Exercise: Since pictures do not belong in the copy, please repeat every record below exactly without them.

Data excerpts
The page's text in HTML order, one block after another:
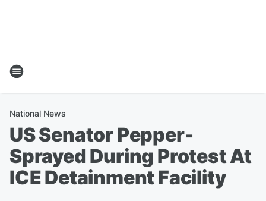
National News
US Senator Pepper-
Sprayed During Protest At
ICE Detainment Facility
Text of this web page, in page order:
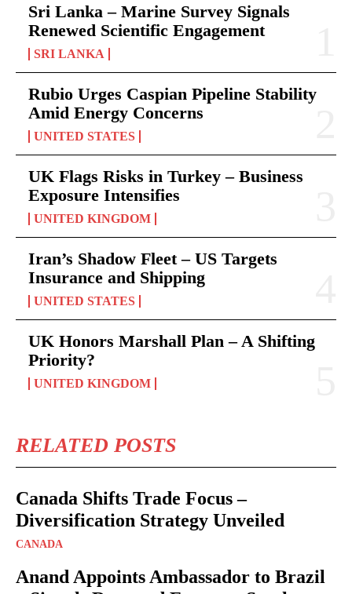
Sri Lanka – Marine Survey Signals
Renewed Scientific Engagement
SRI LANKA
Rubio Urges Caspian Pipeline Stability
Amid Energy Concerns
UNITED STATES
UK Flags Risks in Turkey – Business
Exposure Intensifies
UNITED KINGDOM
Iran’s Shadow Fleet – US Targets
Insurance and Shipping
UNITED STATES
UK Honors Marshall Plan – A Shifting
Priority?
UNITED KINGDOM
RELATED POSTS
Canada Shifts Trade Focus –
Diversification Strategy Unveiled
CANADA
Anand Appoints Ambassador to Brazil

Solved exercise:
The page's text in HTML order, one block after another:
National News
US Senator Pepper-
Sprayed During Protest At
ICE Detainment Facility
Text of this web page, in page order:
Sri Lanka – Marine Survey Signals
Renewed Scientific Engagement
SRI LANKA
Rubio Urges Caspian Pipeline Stability
Amid Energy Concerns
UNITED STATES
UK Flags Risks in Turkey – Business
Exposure Intensifies
UNITED KINGDOM
Iran’s Shadow Fleet – US Targets
Insurance and Shipping
UNITED STATES
UK Honors Marshall Plan – A Shifting
Priority?
UNITED KINGDOM
RELATED POSTS
Canada Shifts Trade Focus –
Diversification Strategy Unveiled
CANADA
Anand Appoints Ambassador to Brazil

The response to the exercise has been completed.